What needs to be done
Omit the images and return the remaining entries unchanged.

Records provided
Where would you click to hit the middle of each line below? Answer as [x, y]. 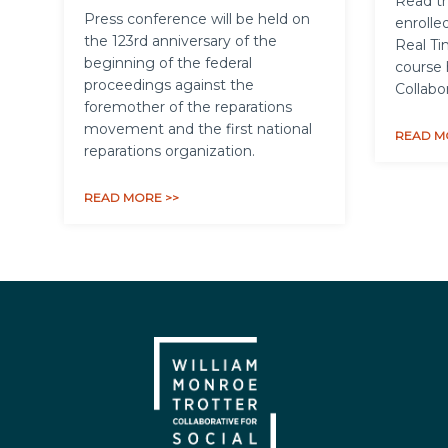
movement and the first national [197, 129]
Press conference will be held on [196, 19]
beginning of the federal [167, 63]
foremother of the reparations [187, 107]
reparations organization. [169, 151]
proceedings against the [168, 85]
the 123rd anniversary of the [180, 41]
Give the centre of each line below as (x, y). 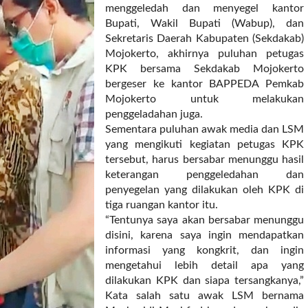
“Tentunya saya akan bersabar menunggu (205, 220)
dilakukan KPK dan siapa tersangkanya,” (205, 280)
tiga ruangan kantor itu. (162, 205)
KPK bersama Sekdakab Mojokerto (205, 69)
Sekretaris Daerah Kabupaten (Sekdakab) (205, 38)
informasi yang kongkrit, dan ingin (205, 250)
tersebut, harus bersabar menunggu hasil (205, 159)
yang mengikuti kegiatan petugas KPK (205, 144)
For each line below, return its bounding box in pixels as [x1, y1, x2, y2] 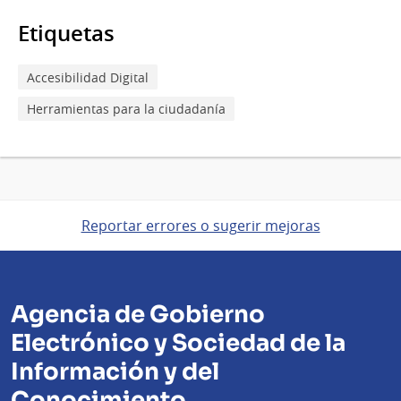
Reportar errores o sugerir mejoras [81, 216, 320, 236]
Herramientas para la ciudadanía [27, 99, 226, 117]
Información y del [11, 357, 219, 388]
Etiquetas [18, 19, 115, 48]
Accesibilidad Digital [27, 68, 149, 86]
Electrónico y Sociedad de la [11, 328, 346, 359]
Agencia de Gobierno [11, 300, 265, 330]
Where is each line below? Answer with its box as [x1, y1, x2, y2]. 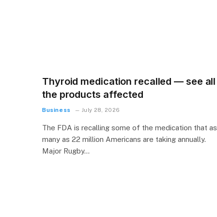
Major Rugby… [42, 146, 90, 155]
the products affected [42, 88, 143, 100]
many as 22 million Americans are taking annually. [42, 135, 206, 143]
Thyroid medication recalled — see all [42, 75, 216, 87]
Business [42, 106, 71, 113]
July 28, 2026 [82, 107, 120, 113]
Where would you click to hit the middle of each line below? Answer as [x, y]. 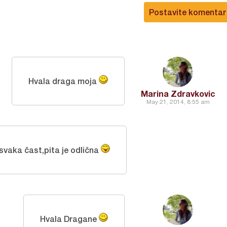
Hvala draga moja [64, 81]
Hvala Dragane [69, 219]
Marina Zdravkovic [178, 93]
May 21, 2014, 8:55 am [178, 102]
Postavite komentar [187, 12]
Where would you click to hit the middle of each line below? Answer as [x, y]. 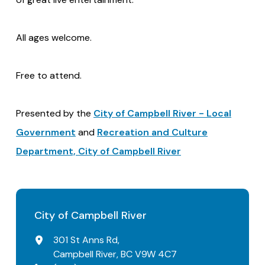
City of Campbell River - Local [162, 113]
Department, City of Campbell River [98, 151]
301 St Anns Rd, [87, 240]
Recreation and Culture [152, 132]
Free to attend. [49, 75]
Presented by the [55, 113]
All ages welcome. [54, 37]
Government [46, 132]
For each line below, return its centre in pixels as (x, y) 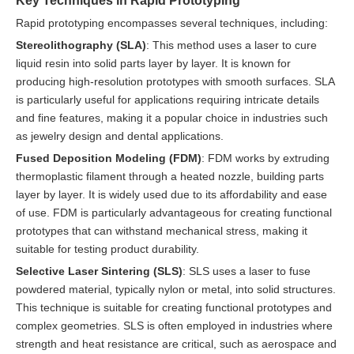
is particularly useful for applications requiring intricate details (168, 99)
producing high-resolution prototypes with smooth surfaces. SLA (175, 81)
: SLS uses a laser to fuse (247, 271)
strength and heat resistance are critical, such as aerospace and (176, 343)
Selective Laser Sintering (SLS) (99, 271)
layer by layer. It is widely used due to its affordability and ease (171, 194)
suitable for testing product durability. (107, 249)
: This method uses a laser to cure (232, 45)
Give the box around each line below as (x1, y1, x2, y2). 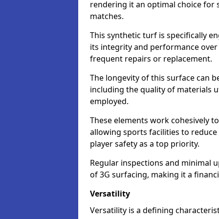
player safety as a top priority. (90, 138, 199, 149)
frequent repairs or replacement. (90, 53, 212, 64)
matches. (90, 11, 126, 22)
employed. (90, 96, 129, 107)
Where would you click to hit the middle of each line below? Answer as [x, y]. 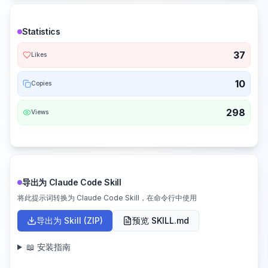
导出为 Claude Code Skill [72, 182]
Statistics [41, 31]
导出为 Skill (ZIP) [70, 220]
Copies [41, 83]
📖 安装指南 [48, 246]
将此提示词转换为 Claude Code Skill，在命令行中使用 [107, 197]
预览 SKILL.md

Solution for this problem
Where would you click to hit the middle of each line below? Answer as [x, y]. 
movement and the first national [197, 129]
Press conference will be held on [196, 19]
beginning of the federal [167, 63]
foremother of the reparations [187, 107]
reparations organization. [169, 151]
proceedings against the [168, 85]
the 123rd anniversary of the [180, 41]
Give the centre of each line below as (x, y). 
“Tentunya saya akan bersabar menunggu (205, 220)
dilakukan KPK dan siapa tersangkanya,” (205, 280)
tiga ruangan kantor itu. (162, 205)
KPK bersama Sekdakab Mojokerto (205, 69)
Sekretaris Daerah Kabupaten (Sekdakab) (205, 38)
informasi yang kongkrit, dan ingin (205, 250)
tersebut, harus bersabar menunggu hasil (205, 159)
yang mengikuti kegiatan petugas KPK (205, 144)
For each line below, return its bounding box in pixels as [x1, y1, x2, y2] 
Reportar errores o sugerir mejoras [81, 216, 320, 236]
Herramientas para la ciudadanía [27, 99, 226, 117]
Información y del [11, 357, 219, 388]
Etiquetas [18, 19, 115, 48]
Accesibilidad Digital [27, 68, 149, 86]
Electrónico y Sociedad de la [11, 328, 346, 359]
Agencia de Gobierno [11, 300, 265, 330]
Where is each line below? Answer with its box as [x1, y1, x2, y2]. 
Major Rugby… [42, 146, 90, 155]
the products affected [42, 88, 143, 100]
many as 22 million Americans are taking annually. [42, 135, 206, 143]
Thyroid medication recalled — see all [42, 75, 216, 87]
Business [42, 106, 71, 113]
July 28, 2026 [82, 107, 120, 113]
Where would you click to hit the middle of each line below? Answer as [x, y]. 
Hvala draga moja [64, 81]
Hvala Dragane [69, 219]
Marina Zdravkovic [178, 93]
May 21, 2014, 8:55 am [178, 102]
Postavite komentar [187, 12]
Where would you click to hit the middle of each line below? Answer as [x, y]. 
City of Campbell River - Local [162, 113]
Department, City of Campbell River [98, 151]
301 St Anns Rd, [87, 240]
Recreation and Culture [152, 132]
Free to attend. [49, 75]
Presented by the [55, 113]
All ages welcome. [54, 37]
Government [46, 132]
For each line below, return its centre in pixels as (x, y) 
is particularly useful for applications requiring intricate details (168, 99)
producing high-resolution prototypes with smooth surfaces. SLA (175, 81)
: SLS uses a laser to fuse (247, 271)
strength and heat resistance are critical, such as aerospace and (176, 343)
Selective Laser Sintering (SLS) (99, 271)
layer by layer. It is widely used due to its affordability and ease (171, 194)
suitable for testing product durability. (107, 249)
: This method uses a laser to cure (232, 45)
Give the box around each line below as (x1, y1, x2, y2). 
player safety as a top priority. (90, 138, 199, 149)
frequent repairs or replacement. (90, 53, 212, 64)
matches. (90, 11, 126, 22)
employed. (90, 96, 129, 107)
Where would you click to hit the middle of each line below? Answer as [x, y]. 
导出为 Claude Code Skill [72, 182]
Statistics [41, 31]
导出为 Skill (ZIP) [70, 220]
Copies [41, 83]
📖 安装指南 [48, 246]
将此提示词转换为 Claude Code Skill，在命令行中使用 [107, 197]
预览 SKILL.md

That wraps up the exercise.